The result may be a supercharged, ongoing technology race between the Navy’s unmanned capabilities and China’s countermeasures. If the Navy is to win that race, it is crucial that new capabilities be developed and fielded with digital engineering—but not the way digital engineering for the Navy is commonly practiced today. A new approach is needed, one that takes digital engineering out of the mostly exclusive realm of original equipment manufacturers (OEMs), and makes it more open to the Navy, and to a wider range of industry and other partners.

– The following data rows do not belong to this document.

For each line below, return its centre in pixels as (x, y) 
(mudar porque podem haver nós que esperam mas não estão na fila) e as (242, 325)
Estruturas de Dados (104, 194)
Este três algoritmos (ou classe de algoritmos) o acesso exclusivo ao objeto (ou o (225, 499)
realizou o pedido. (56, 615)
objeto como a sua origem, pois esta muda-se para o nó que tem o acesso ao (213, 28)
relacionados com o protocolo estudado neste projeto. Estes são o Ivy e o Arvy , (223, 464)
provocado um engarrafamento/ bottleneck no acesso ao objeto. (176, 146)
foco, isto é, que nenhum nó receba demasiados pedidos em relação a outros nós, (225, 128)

The Problem: Limited Insight Into Design Data
Currently, most digital engineering practiced for major Navy programs of record and other projects is conducted by OEMs in their own digital environments. Because these environments are largely closed, the Navy lacks real-time insight into the design data. The OEMs typically do their design work in their own digital environments, and then extract limited data points and present them to the Navy in contractual artifacts like spreadsheets, PowerPoint presentations, and pdf files. These artifacts are usually delivered only at major milestone design reviews.
This makes it difficult for the Navy to flag problems or gain detailed insight before a design goes to testing. Not only does the Navy have to wait until the end of a design phase to obtain the artifacts, the artifacts themselves may not have all the data Navy engineers need to fully evaluate and influence the design. This often results in extensive rework and other delays. Much of the speed that digital engineering offers the Navy is simply lost.

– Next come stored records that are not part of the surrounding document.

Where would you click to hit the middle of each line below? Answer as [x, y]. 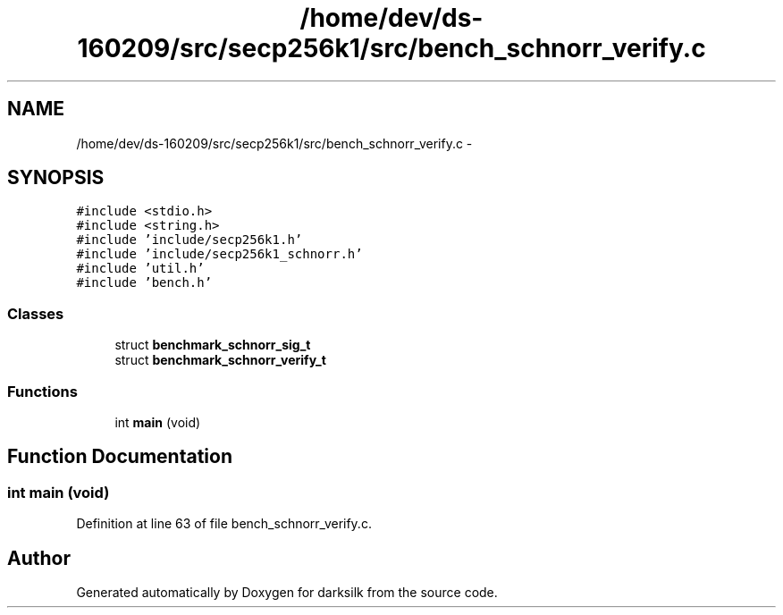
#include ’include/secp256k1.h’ [189, 240]
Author [39, 558]
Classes [36, 313]
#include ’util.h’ [140, 269]
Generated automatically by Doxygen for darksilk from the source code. [287, 592]
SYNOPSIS [56, 178]
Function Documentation [120, 457]
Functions [42, 391]
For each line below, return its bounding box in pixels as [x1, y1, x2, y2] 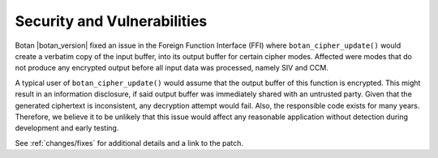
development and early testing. [15, 123, 119, 133]
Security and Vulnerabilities [15, 12, 208, 30]
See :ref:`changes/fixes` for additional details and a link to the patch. [15, 138, 243, 147]
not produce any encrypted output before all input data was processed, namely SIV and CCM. [15, 63, 328, 73]
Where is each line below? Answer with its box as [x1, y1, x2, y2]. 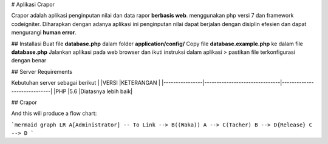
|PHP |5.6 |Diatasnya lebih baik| [53, 88, 133, 95]
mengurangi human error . [11, 29, 77, 36]
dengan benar [11, 57, 47, 64]
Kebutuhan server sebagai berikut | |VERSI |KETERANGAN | [11, 79, 161, 87]
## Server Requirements [11, 68, 73, 75]
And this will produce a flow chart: [11, 110, 97, 117]

Closed OEM digital environments also hamper the ability of the Navy to tap innovation within the wider technology development community. Other providers normally have limited access to the information they might need—including design and configuration data, system architectures and key interfaces—to determine whether they might possess new solutions to offer the Navy. While some of this information may be contained in legacy documents, it could take weeks or months to sort out—and even then it might not be enough. Here again, the Navy loses out on the potential of digital engineering.
Shared Digital Engineering Environments
If the Navy is to take full advantage of digital engineering for unmanned systems, the design work needs to be conducted in common, or shared digital environments. Shared digital environments can take several different forms, but in essence they provide multiple parties with common access to design data. They might be sponsored or managed by the Navy, by OEMs, or by other entities. The Navy is already moving toward shared digital environments, and now has the opportunity to build on that progress.
In a shared digital environment, the Navy can see the same design data the OEM is working with, and so can spot potential problems in real time, without needing to refer to artifacts at a later date. For example, if an OEM is developing a new side-scan sonar for an unmanned underwater vehicle, the Navy can provide much faster review, analysis and feedback across the entire lifecycle of the design—all of which would help get the sonar integrated, tested and fielded more rapidly.
Opening up digital engineering environments also fosters competition and innovation, by bringing in the wider community of technology providers, including academia and non-traditional defense contractors. Shared digital environments give providers earlier and deeper insight into what the Navy needs. And the more providers that can look at the problem, the greater chance that one of them will say, “We know how to solve it.”
More Open Architectures, Less Vendor-Lock
One of the keys to rapid technology insertion in unmanned systems is the ability to plug-and-play the best new technologies from across the provider community. This requires open architectures, so that any provider can build solutions that will seamlessly integrate with current systems. Shared digital engineering environments do much to encourage these open architectures. That’s because shared environments aren’t effective unless the architectures let everyone in. Shared digital engineering environments and open architectures go hand-in-hand; each promotes the other.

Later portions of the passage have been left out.